- [Exercise description]: Only the pictures stay out; every record is to be quoted exactly.

□ □ □ □ □

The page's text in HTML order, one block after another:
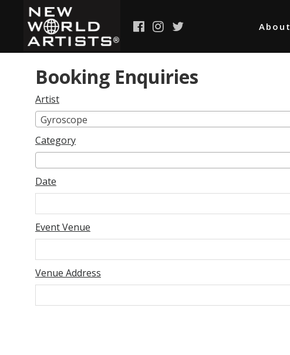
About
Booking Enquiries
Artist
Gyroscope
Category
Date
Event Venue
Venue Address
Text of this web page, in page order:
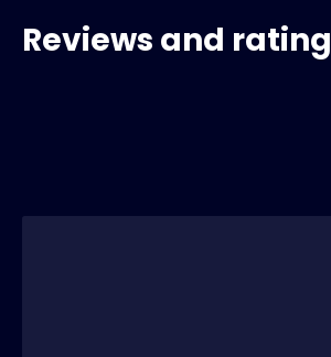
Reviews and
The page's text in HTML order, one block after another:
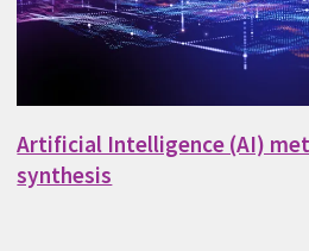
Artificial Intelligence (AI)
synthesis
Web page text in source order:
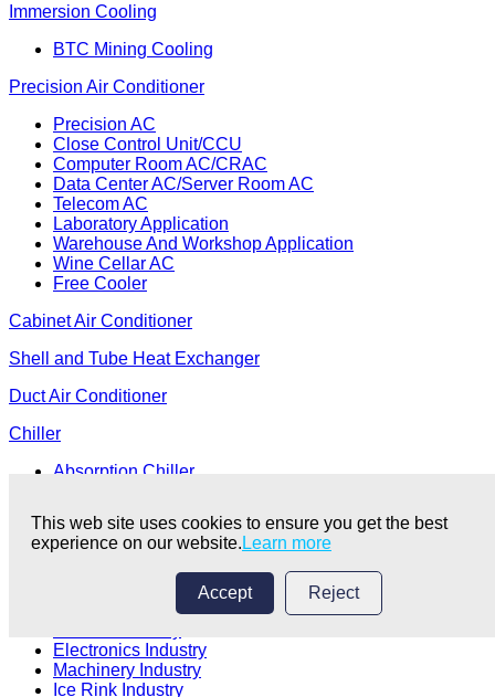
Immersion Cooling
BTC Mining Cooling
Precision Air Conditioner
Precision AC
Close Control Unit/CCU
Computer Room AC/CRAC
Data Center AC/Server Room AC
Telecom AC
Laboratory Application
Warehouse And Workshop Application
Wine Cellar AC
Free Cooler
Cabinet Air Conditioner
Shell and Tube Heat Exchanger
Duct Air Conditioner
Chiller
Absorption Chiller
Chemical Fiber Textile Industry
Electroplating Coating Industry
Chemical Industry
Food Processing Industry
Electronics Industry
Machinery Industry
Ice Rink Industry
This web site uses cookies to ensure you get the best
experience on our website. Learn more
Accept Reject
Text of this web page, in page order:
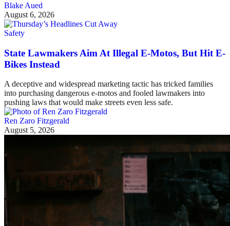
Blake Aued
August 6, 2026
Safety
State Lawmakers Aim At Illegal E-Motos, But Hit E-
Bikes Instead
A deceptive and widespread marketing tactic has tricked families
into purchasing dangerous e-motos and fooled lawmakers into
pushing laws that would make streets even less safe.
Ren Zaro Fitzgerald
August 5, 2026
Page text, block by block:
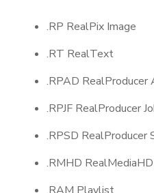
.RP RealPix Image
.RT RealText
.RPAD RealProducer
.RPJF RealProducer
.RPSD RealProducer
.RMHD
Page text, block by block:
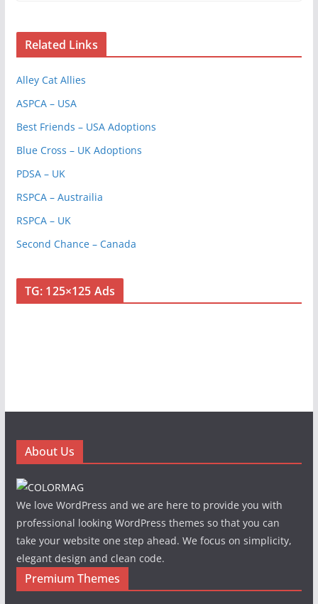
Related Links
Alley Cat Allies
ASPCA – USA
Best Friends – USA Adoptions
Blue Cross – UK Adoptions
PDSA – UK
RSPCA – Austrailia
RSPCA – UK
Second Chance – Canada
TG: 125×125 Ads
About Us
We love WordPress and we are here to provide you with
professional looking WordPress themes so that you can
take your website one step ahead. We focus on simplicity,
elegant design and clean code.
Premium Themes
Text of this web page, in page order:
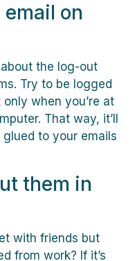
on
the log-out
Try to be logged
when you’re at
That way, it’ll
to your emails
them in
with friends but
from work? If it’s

□ □ □ □ □

- [Solution]:
The page's text in HTML order, one block after another:
About
Booking Enquiries
Artist
Gyroscope
Category
Date
Event Venue
Venue Address
Text of this web page, in page order:
Reviews and
The page's text in HTML order, one block after another:
Artificial Intelligence (AI)
synthesis
Web page text in source order:
Immersion Cooling
BTC Mining Cooling
Precision Air Conditioner
Precision AC
Close Control Unit/CCU
Computer Room AC/CRAC
Data Center AC/Server Room AC
Telecom AC
Laboratory Application
Warehouse And Workshop Application
Wine Cellar AC
Free Cooler
Cabinet Air Conditioner
Shell and Tube Heat Exchanger
Duct Air Conditioner
Chiller
Absorption Chiller
Chemical Fiber Textile Industry
Electroplating Coating Industry
Chemical Industry
Food Processing Industry
Electronics Industry
Machinery Industry
Ice Rink Industry
This web site uses cookies to ensure you get the best
experience on our website. Learn more
Accept Reject
Text of this web page, in page order:
Blake Aued
August 6, 2026
Safety
State Lawmakers Aim At Illegal E-Motos, But Hit E-
Bikes Instead
A deceptive and widespread marketing tactic has tricked families
into purchasing dangerous e-motos and fooled lawmakers into
pushing laws that would make streets even less safe.
Ren Zaro Fitzgerald
August 5, 2026
Page text, block by block:
.RP RealPix Image
.RT RealText
.RPAD RealProducer
.RPJF RealProducer
.RPSD RealProducer
.RMHD
Page text, block by block:
Related Links
Alley Cat Allies
ASPCA – USA
Best Friends – USA Adoptions
Blue Cross – UK Adoptions
PDSA – UK
RSPCA – Austrailia
RSPCA – UK
Second Chance – Canada
TG: 125×125 Ads
About Us
We love WordPress and we are here to provide you with
professional looking WordPress themes so that you can
take your website one step ahead. We focus on simplicity,
elegant design and clean code.
Premium Themes
Text of this web page, in page order:
on
the log-out
Try to be logged
when you’re at
That way, it’ll
to your emails
them in
with friends but
from work? If it’s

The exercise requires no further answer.